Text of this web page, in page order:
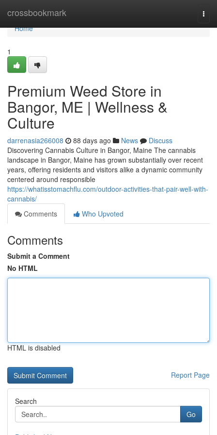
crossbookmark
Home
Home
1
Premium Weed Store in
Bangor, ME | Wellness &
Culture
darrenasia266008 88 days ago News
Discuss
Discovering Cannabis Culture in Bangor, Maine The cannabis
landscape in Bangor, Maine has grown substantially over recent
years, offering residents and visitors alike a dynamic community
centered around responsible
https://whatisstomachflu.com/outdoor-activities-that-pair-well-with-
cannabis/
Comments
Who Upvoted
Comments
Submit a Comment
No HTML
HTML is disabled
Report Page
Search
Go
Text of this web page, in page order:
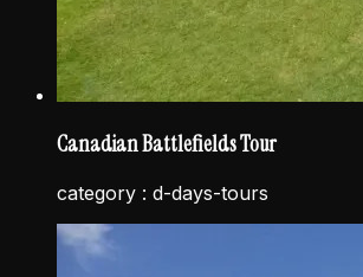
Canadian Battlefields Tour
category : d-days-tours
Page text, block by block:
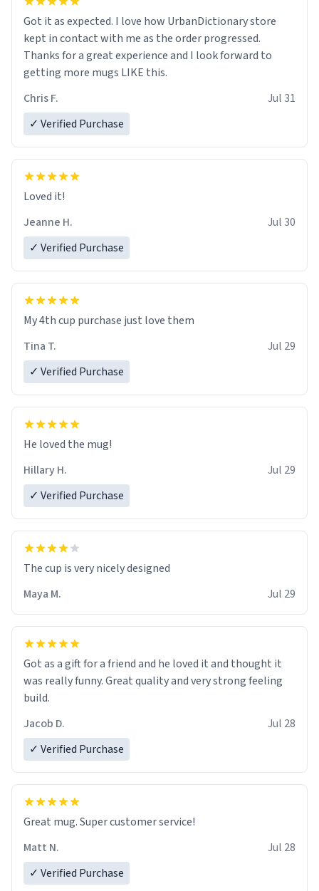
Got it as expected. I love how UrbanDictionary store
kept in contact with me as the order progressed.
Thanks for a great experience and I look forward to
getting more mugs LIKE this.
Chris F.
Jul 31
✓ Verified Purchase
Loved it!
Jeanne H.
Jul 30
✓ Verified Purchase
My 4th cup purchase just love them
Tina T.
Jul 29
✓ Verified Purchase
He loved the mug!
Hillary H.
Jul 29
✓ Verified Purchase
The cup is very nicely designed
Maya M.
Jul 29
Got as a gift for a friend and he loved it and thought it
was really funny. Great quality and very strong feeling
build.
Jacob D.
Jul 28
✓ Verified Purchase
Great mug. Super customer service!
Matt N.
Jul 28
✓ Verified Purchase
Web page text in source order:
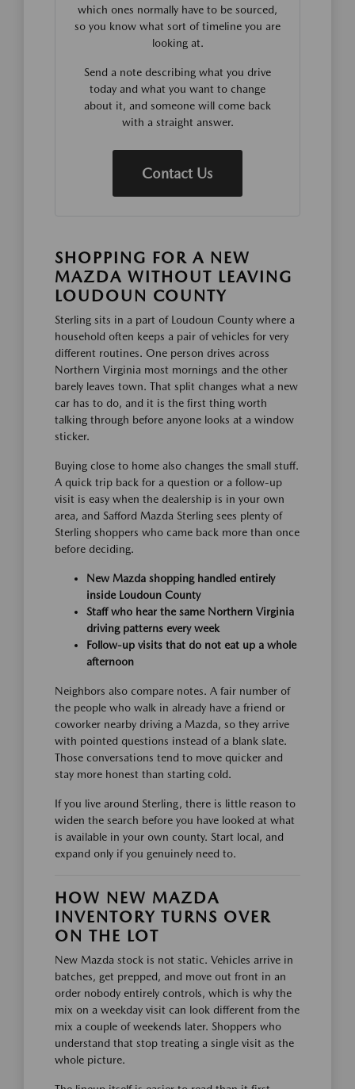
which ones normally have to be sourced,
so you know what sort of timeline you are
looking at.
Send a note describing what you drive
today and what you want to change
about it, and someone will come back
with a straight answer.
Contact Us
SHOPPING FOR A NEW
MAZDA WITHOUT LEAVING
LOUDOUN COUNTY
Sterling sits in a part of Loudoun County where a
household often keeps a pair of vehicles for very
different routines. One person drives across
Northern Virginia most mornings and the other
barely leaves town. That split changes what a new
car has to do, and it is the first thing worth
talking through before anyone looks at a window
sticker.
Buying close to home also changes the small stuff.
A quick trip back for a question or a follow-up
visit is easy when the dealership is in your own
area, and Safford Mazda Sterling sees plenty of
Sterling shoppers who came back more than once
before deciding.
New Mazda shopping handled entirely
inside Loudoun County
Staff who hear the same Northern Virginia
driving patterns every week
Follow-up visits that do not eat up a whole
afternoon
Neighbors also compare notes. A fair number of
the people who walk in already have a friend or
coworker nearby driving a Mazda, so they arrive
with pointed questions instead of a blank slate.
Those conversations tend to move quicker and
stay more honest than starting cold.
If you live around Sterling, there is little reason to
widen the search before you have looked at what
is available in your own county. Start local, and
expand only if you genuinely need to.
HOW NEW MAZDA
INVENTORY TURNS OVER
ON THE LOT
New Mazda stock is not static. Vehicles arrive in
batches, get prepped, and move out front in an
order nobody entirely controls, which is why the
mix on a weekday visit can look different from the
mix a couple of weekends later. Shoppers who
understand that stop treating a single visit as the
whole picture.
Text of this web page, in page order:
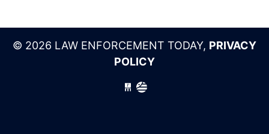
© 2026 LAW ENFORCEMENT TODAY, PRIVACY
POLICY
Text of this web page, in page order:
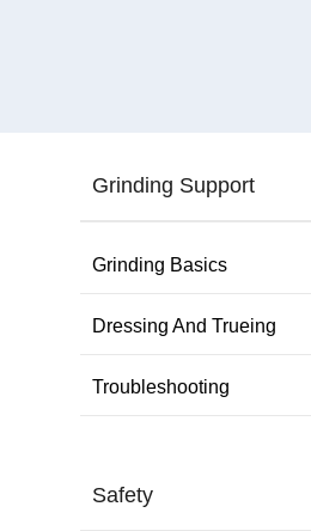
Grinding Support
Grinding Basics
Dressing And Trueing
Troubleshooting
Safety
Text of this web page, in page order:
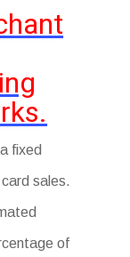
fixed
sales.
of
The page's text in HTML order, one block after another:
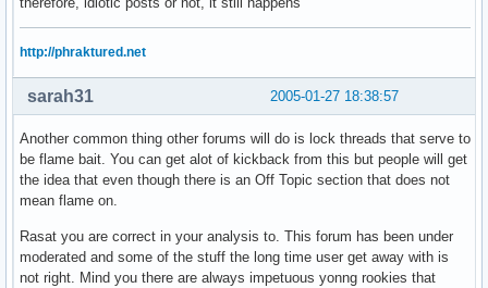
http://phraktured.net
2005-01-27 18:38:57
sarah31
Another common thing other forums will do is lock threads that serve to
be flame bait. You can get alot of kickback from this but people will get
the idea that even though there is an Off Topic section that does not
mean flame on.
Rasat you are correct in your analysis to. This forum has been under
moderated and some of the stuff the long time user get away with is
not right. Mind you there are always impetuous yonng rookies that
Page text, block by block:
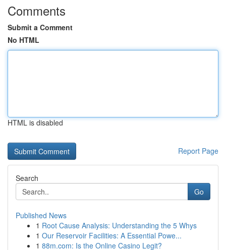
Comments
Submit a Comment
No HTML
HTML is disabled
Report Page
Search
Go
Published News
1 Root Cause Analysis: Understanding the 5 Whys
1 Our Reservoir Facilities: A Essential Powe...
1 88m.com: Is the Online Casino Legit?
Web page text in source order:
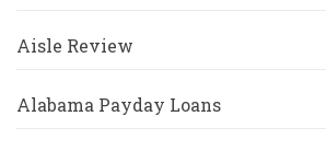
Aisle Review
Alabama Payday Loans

------------------------------------

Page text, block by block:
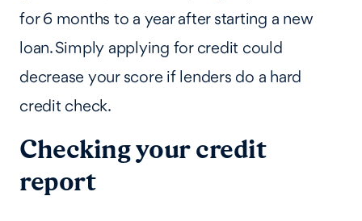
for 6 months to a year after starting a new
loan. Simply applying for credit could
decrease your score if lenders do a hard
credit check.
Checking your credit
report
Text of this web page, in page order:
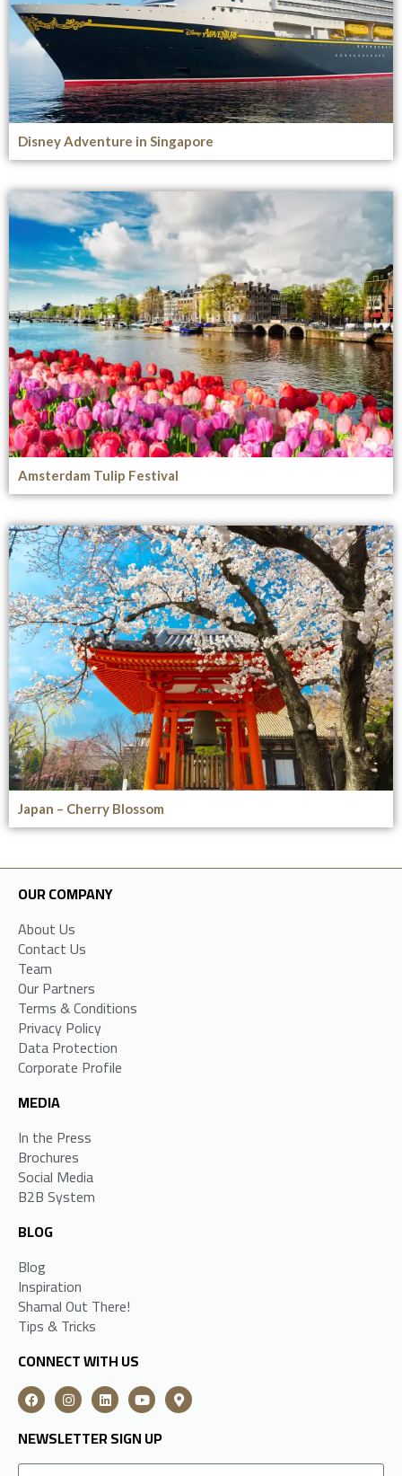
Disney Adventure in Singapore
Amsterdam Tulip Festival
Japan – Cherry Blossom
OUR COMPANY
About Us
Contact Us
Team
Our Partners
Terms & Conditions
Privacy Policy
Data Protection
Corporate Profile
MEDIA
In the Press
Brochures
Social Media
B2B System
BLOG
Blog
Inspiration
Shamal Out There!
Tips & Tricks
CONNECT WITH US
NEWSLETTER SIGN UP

------------------------------------

WORK REQUIRED:
Within the data above, filter for lines containing the word "thing" and copy each one.

ANSWER SECTION:
car has to do, and it is the first thing worth
Another common thing other forums will do is lock threads that serve to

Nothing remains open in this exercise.